Please repeat, from the entries that follow, the lines from the one containing "Give the box" through the one containing "目 前 ， 已 知 以 下 扫 描 器 可 以 使 用 此 后 端 。" exactly, adding nothing.

**Records shown:**
········
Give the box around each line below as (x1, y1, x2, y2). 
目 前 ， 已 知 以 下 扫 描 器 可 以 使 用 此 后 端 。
········
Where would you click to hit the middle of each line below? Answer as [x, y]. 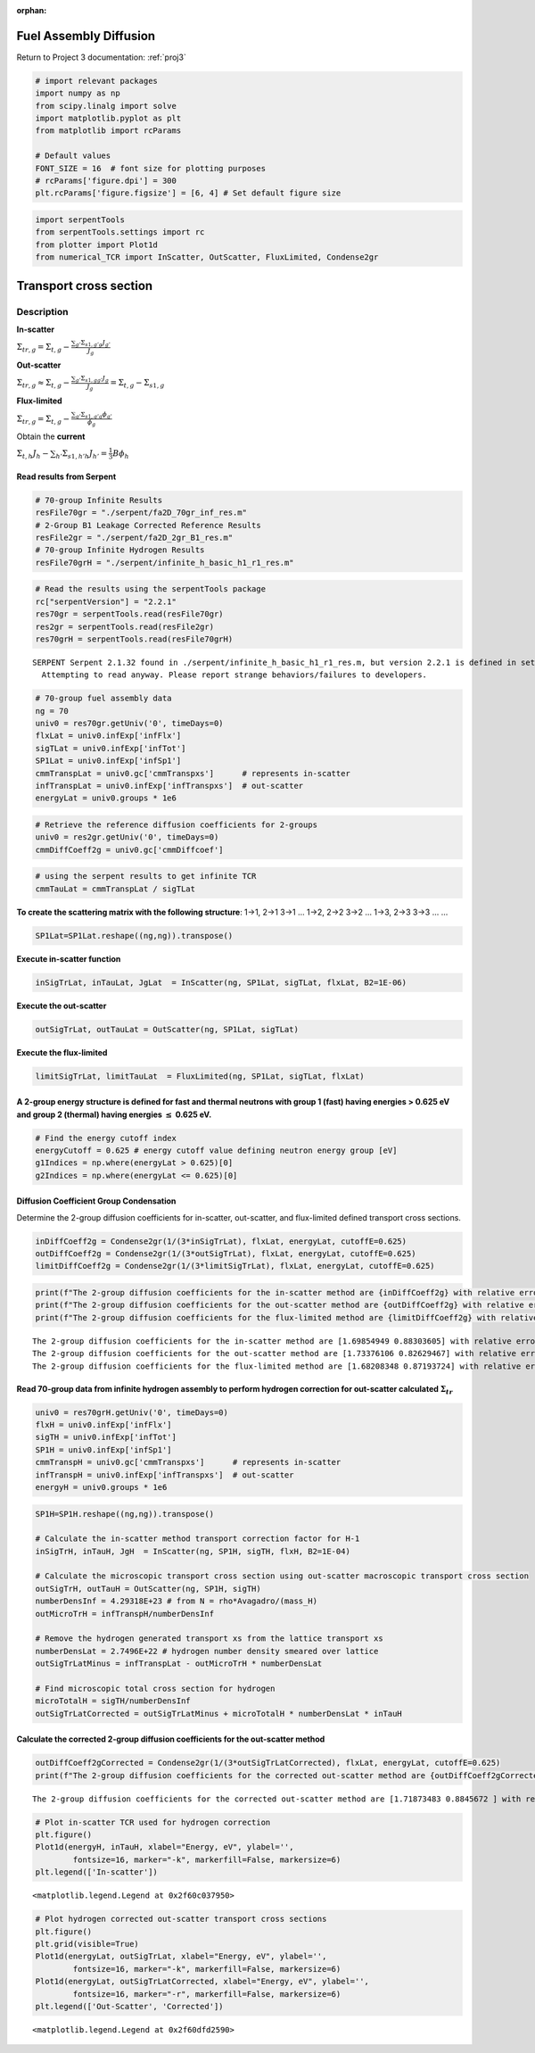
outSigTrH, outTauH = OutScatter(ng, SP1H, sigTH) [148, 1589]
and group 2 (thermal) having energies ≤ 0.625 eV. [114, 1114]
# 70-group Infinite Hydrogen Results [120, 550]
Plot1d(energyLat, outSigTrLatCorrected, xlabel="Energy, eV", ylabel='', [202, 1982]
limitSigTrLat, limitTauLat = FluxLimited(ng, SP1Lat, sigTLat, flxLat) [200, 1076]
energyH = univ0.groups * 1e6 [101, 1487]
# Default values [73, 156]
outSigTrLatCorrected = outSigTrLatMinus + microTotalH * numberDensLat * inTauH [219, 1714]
········
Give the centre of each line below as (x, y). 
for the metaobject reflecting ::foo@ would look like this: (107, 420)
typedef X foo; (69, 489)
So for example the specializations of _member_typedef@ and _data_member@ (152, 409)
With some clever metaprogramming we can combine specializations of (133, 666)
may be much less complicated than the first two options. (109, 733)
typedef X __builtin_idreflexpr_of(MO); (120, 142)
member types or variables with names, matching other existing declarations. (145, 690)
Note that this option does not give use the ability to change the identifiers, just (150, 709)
········
**Answer box:**
Give the box around each line below as (x1, y1, x2, y2). 
目 前 ， 已 知 以 下 扫 描 器 可 以 使 用 此 后 端 。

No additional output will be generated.